On the other hand, the energy sector is thriving on rising oil and natural gas prices. Therefore, we think investors looking to hedge their portfolios against potential market volatility could bet on fundamentally strong energy stocks Marathon Petroleum Corporation (MPC), Continental Resources, Inc. (CLR), Woodside Petroleum Ltd (WOPEY), and PDC Energy, Inc. (PDCE), which have impressive dividend histories.
Marathon Petroleum Corporation (MPC)
MPC refines, markets, retails, and transports petroleum products, and operates crude oil and refined product pipelines worldwide. The Finlay, Ohio, company operates in two segments—Refining & Marketing; and Midstream. As of December 31, 2020, it operated 7,090 branded outlets through independent entrepreneurs.
MPC paid a $0.58 quarterly cash dividend on September 10, 2021. The stock pays a $2.32 per share dividend annually, which translates to a 3.4% yield. Its dividend has grown at a 4% rate over the past four years.
On August 19, 2021, MPC and Archer-Daniels-Midland Company (ADM) agreed to form a joint venture to produce soybean oil to supply the rapidly growing demand for renewable diesel fuel. ADM’s Spiritwood complex, which is set to begin operations in 2023, is expected to produce 600 million pounds of refined soybean oil annually, enough feedstock for approximately 75 million gallons of renewable diesel per year. Both companies are striving to reduce the carbon intensity of their businesses.
For its fiscal second quarter, ended June 30, 2021, MPC’s revenue increased 142.5% year-over-year to $29.83 million. The company’s income from continuing operations came in at $965 million, indicating a 67.8% year-over-year improvement. Its adjusted net income was $437 million, compared to a $868 million loss in the prior-year period. Its adjusted EPS was $0.67, versus a $1.33 loss per share in the year-ago period. The company had $11.84 billion in cash and equivalents as of June 30, 2021.
A $1.25 consensus EPS estimate for the current year indicates a 136.3% rise from the prior-year period. It surpassed the Street’s EPS estimates in each of the trailing four quarters. Analysts expect its revenue to be $98.53 billion for the current year, representing a 42.7% rise year-over-year. MPC’s EPS is expected to grow at a 43.8% rate per annum over the next five years.
The stock has gained 128.2% over the past year and 10.2% over the past month. It closed yesterday’s trading session at $68.20.
MPC’s POWR Ratings reflect this promising outlook. The stock has an overall B rating, which equates to Buy in our proprietary rating system. The POWR Ratings are calculated by considering 118 distinct factors, with each factor weighted to an optimal degree.
The stock has a B grade for Momentum, Sentiment, and Quality. Click here to see the additional ratings for MPC’s Growth, Value, and Stability. Of the 89 stocks in the Energy – Oil & Gas industry, MPC is ranked #19.
Continental Resources, Inc. (CLR)
CLR is a crude oil and natural gas company with properties primarily in the north, south, and east regions of the United States. The Oklahoma City, Okla.-based concern sells its crude oil and natural gas production to energy marketing companies, crude oil refining companies, and natural gas gathering and processing companies.

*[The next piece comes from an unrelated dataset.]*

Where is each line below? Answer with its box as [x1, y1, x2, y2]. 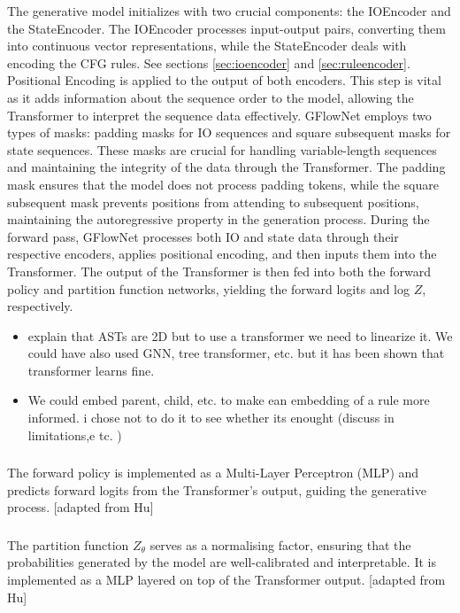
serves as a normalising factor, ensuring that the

CLR paid a $0.15 quarterly cash dividend on August 20, 2021. The stock pays a $0.15 per share dividend annually, which translates to a 0.5% yield. The company’s dividend has grown at a 0.2% rate over the past four years.
For its fiscal second quarter, ended June 30, 2021, CLR’s total revenues increased 603.1% year-over-year to $1.24 billion. The company’s income from operations came in at $445.17 million for the quarter, versus $296.78 million loss in the prior-year period. CLR’s adjusted net income was $332.77 million, versus a $255.70 million net loss in the year-ago period. Its adjusted EPS came in at $0.91, versus a $0.71 loss per share in the prior-year period. As of June 30, 2021, the company had $150.04 million in cash and cash equivalents.

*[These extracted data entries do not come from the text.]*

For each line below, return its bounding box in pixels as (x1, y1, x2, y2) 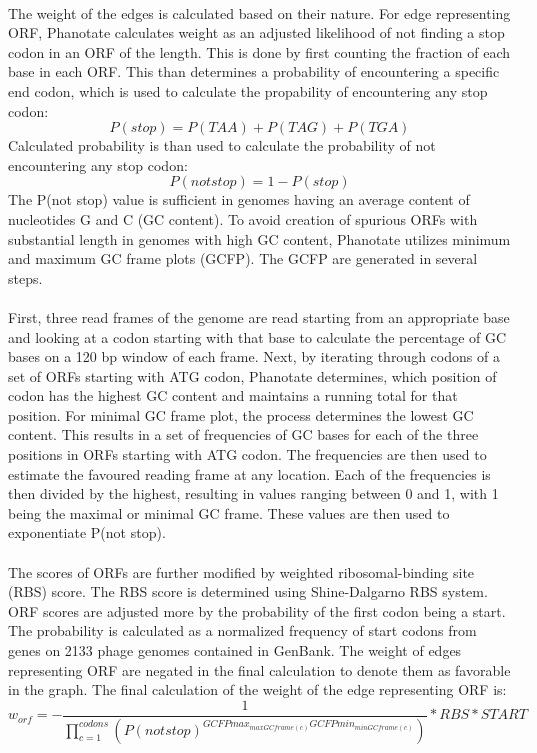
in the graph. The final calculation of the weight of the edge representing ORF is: (8, 679, 507, 700)
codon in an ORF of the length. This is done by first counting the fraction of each (8, 41, 510, 62)
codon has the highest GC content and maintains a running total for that (8, 385, 458, 406)
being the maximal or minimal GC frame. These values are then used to (8, 502, 450, 523)
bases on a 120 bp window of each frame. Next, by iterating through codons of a (8, 346, 500, 367)
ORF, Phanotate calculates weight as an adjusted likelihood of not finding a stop (8, 22, 505, 43)
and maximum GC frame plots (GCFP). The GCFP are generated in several (8, 248, 478, 269)
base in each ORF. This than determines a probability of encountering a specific (8, 61, 500, 82)

A $4.29 consensus EPS estimate for the current year represents a 466.7% rise from the prior-year period. It surpassed the Street’s EPS estimates in three of the trailing four quarters. Analysts expect CLR’s revenue to be $5.28 million for the current year, representing a 104% rise from the prior-year period. The stock’s EPS is expected to grow at a 5% rate per annum over the next five years.

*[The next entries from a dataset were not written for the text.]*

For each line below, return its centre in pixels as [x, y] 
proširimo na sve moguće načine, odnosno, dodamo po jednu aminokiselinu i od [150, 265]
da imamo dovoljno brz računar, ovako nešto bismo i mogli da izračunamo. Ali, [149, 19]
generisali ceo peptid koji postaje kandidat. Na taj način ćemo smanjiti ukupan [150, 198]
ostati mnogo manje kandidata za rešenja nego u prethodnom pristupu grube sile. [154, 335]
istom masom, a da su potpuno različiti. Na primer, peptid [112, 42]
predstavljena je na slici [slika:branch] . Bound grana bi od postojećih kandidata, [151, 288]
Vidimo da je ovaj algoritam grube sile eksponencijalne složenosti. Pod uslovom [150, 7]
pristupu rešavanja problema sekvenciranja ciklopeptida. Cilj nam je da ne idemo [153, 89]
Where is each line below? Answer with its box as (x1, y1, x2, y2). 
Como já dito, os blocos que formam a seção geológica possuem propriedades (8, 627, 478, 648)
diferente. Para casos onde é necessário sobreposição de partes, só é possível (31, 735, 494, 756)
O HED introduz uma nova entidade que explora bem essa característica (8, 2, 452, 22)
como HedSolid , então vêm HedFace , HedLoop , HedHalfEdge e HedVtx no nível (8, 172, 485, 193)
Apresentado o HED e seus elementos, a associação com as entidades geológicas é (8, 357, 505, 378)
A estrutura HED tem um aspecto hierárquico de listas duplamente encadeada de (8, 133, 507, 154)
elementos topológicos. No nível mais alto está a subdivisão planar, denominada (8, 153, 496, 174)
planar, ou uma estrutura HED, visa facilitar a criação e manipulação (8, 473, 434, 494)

CLR gained 273.4% in price over the past year and 17.2% over the past month. It ended yesterday’s trading session at $51.83.
CLR’s POWR Ratings reflect this promising outlook. The stock has an overall B rating, which equates to Buy in our proprietary rating system.
The stock has an A grade for Momentum, and a B grade for Growth, Sentiment, and Quality. Click here to see the additional ratings for CLR’s Value and Stability. CLR is ranked #7 in the Energy – Oil & Gas industry.
Woodside Petroleum Ltd (WOPEY)
Headquartered in Perth, Australia, WOPEY explores for, evaluates, develops, produces, markets, and sells hydrocarbons internationally. The company produces liquefied natural gas, pipeline natural gas, condensate, liquefied petroleum gas, and crude oil.
WOPEY was scheduled to pay a $0.63 quarterly cash dividend on October 15, 2021. The stock pays a $0.30 per share dividend annually, which translates to a 3.31% yield. The company’s dividend has grown at a 4.9% rate over the past four years.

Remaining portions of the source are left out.